C:\Users\asus\AppData\Local\Programs\Python\Python35-32\python.exe "D:/BaiduYunDownload/python_exe/daily exercise/OpenCV and MachineLearning/Linear_regression.py"
['DESCR', 'data', 'feature_names', 'filename', 'target'] 
 (506, 13) 
 (506,)
13
[-0.11989, 0.03991, 0.02129, 2.77565, -18.5855, 3.75579, 0.00457, -1.47065, 0.31188, -0.01181, -0.94756, 0.01033, -0.5501]
36.73146277462432
error in train:22.7375901544866
error in test:14.995852876582545
the R value is 0.7375152736886281

Process finished with exit code 0

看以看出拟合的不错，我们输出拟合方程Model 的参数 w 与 bias B 就是

w = [-0.11989, 0.03991, 0.02129, 2.77565, -18.5855, 3.75579, 0.00457, -1.47065, 0.31188, -0.01181, -0.94756, 0.01033, -0.5501]
b = 36.73146277462432

是否最好还要取决于random_state的大小，这里我们是42，结果：

error in train:22.7375901544866
error in test:14.995852876582545

在测试集上相对较好。
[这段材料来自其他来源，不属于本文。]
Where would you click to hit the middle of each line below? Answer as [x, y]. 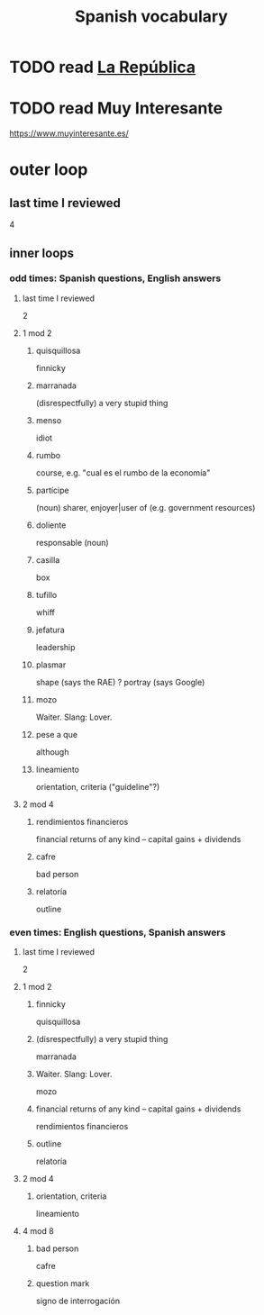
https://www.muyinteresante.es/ [69, 133]
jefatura [50, 630]
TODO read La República [103, 67]
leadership [55, 647]
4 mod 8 [38, 1231]
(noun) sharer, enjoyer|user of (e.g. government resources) [146, 507]
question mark [63, 1283]
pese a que [57, 734]
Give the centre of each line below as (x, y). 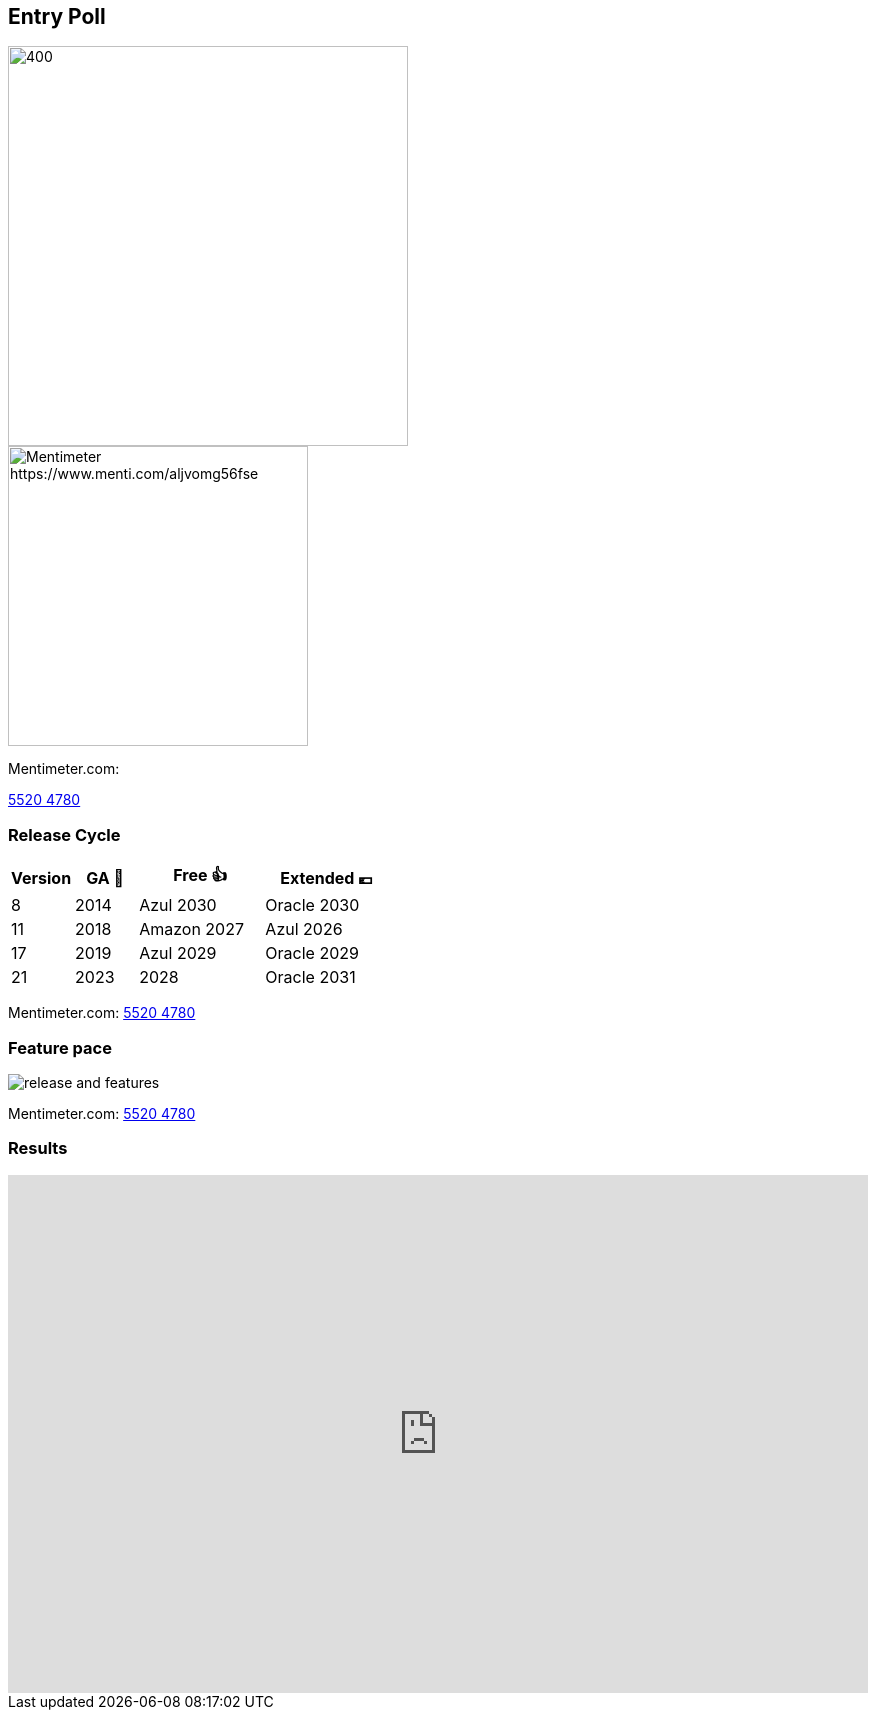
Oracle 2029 (312, 953)
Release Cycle (64, 834)
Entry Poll (57, 16)
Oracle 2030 (312, 905)
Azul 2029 (178, 953)
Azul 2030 (178, 905)
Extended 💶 (326, 877)
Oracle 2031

但是在测试集上表现的好，可能是variances相对较大，Bias相对较小。因此可能存在 过拟合 问题（Overfitting）

解决过拟合问题的思路有2个：

1. 扩大数据集，让我们的模型有普遍的代表性。

2. 将我们的模型正则化，Regularization

正则化有2种手段（1）L1正则化：在评分函数中加入与所有权重绝对值之和成正比的元素（曼哈顿距离），这样的做法也称作Lasso回归。
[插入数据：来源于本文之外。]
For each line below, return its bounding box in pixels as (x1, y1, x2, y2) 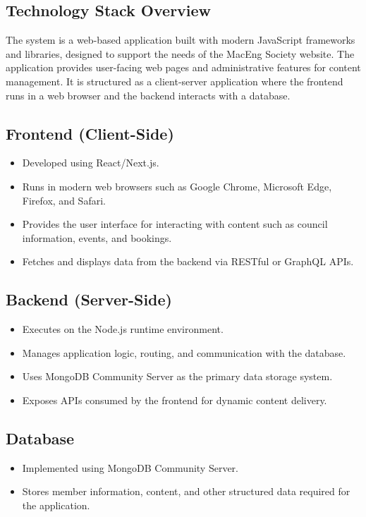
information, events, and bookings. (22, 230, 172, 245)
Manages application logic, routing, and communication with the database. (22, 345, 346, 360)
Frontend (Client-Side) (6, 122, 174, 144)
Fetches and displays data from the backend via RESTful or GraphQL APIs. (22, 254, 354, 269)
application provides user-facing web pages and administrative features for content (6, 60, 361, 75)
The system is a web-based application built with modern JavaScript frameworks (6, 32, 355, 47)
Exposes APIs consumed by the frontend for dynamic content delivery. (22, 392, 327, 407)
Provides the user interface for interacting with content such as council (22, 217, 328, 231)
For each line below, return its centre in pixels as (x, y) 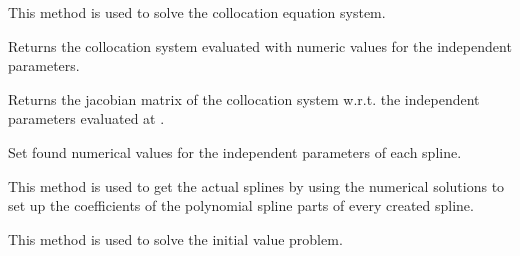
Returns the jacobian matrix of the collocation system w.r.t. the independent (244, 98)
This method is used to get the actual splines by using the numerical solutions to (256, 185)
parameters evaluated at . (86, 118)
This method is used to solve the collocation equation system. (197, 12)
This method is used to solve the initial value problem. (175, 238)
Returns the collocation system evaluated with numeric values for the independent (260, 45)
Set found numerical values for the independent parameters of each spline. (235, 151)
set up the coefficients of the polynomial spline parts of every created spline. (241, 205)
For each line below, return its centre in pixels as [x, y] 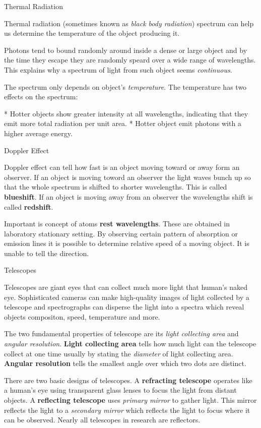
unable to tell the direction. [47, 253]
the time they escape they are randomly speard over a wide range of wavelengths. [130, 60]
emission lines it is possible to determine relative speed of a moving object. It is [127, 243]
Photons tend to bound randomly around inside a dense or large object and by [126, 50]
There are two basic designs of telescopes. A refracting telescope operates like [128, 380]
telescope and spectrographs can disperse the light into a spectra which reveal [124, 307]
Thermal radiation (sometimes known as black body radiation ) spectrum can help [129, 23]
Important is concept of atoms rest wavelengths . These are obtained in [117, 224]
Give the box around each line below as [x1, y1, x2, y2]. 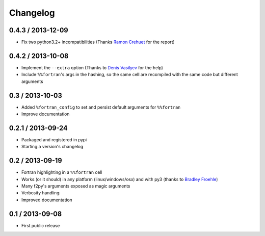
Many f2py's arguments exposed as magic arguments [21, 183, 131, 189]
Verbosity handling [21, 190, 60, 196]
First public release [21, 222, 60, 228]
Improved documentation [21, 197, 73, 203]
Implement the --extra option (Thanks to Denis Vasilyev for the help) [21, 64, 163, 71]
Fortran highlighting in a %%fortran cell [21, 169, 103, 175]
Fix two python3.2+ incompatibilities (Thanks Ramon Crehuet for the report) [21, 39, 175, 45]
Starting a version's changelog [21, 144, 83, 150]

$\dpi{200} L(f) =\sum_{n=1}^{n}(\widehat{y}-(b+Wi*x_{fea}^{i})+\sum_{i=1}^{n}Wi$

这样虽然增加了Bias，但是使得评价函数变的平滑，可以在普遍的测试集上做的更好。

在sklearn 中，定义学习模型时候，可以使用Lasso回归做L1正则化。

Linear = linear_model.Lasso()

(2) L2正则化，在评分函数中加入与所有权重平方和之和成正比的元素（欧几里何距离），这样的做法也称作ridge回归。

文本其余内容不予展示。